[What is expected] Starting at the line below holding "therapy leadership, nurturing a positive" and stopping at the line holding "demonstrated through actions the team", print every line exactly, both ends included, and leave the rest out.
────
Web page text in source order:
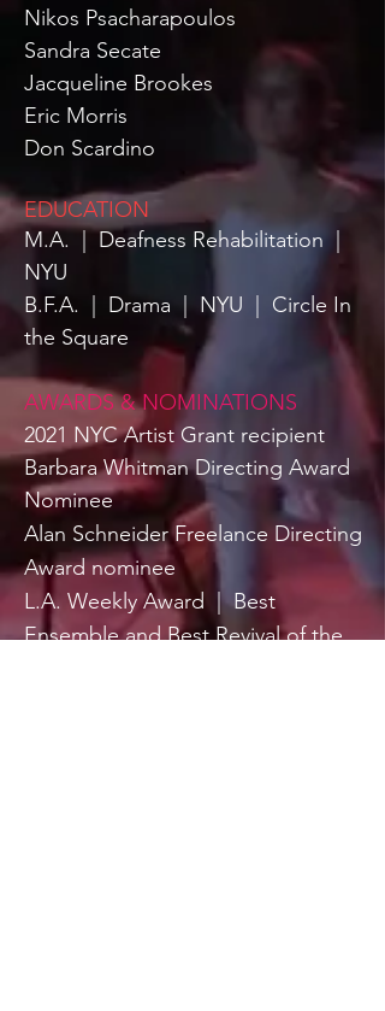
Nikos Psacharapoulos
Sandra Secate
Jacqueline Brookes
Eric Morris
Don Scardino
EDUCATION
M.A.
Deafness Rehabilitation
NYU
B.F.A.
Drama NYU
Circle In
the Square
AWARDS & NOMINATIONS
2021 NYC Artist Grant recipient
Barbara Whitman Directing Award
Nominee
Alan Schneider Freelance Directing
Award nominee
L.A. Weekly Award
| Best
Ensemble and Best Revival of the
────
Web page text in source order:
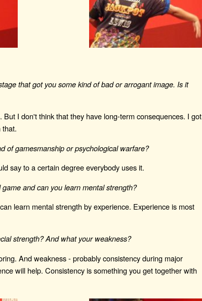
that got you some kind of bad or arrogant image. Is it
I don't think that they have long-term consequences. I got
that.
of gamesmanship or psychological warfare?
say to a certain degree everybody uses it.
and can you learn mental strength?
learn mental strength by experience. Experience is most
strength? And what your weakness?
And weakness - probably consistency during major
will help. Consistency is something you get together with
────
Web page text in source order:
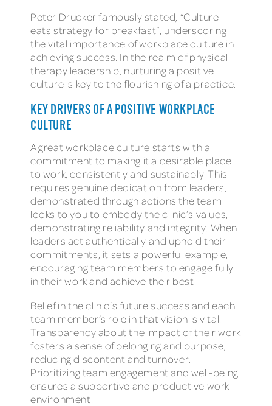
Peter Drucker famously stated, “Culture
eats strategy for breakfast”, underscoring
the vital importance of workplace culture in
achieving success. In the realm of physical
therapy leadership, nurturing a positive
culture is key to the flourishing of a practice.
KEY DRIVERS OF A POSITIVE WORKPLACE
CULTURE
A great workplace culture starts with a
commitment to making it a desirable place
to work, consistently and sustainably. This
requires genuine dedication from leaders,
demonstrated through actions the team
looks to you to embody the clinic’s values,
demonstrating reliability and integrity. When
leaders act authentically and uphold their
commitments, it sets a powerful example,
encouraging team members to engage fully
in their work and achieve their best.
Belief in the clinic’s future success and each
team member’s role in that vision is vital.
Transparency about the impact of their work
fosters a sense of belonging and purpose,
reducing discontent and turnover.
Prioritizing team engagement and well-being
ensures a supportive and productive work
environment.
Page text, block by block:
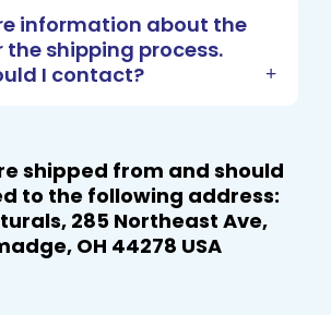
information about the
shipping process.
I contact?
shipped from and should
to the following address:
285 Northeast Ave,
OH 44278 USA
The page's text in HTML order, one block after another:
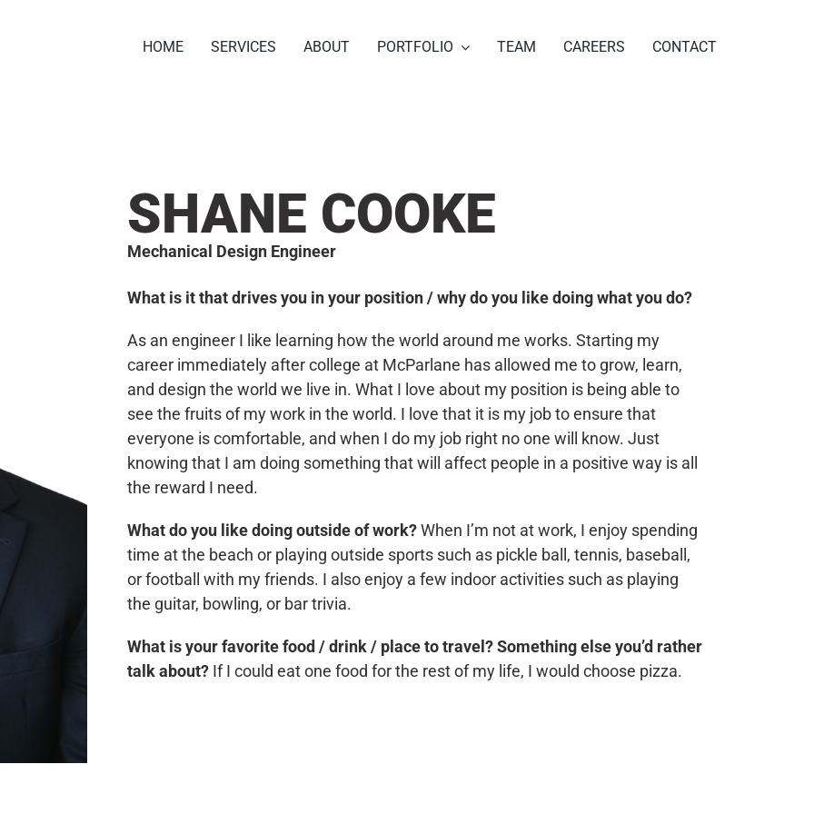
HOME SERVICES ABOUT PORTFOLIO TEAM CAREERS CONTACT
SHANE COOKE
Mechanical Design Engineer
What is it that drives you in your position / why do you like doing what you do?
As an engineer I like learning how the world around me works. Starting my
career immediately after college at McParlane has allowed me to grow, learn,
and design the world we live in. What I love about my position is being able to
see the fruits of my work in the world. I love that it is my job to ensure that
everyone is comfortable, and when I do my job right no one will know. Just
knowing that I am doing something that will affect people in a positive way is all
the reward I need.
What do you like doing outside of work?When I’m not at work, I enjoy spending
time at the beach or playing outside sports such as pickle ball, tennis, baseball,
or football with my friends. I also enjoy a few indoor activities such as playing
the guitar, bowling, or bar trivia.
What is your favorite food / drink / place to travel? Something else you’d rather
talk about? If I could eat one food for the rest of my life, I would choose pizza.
────
[Your response]
therapy leadership, nurturing a positive
culture is key to the flourishing of a practice.
KEY DRIVERS OF A POSITIVE WORKPLACE
CULTURE
A great workplace culture starts with a
commitment to making it a desirable place
to work, consistently and sustainably. This
requires genuine dedication from leaders,
demonstrated through actions the team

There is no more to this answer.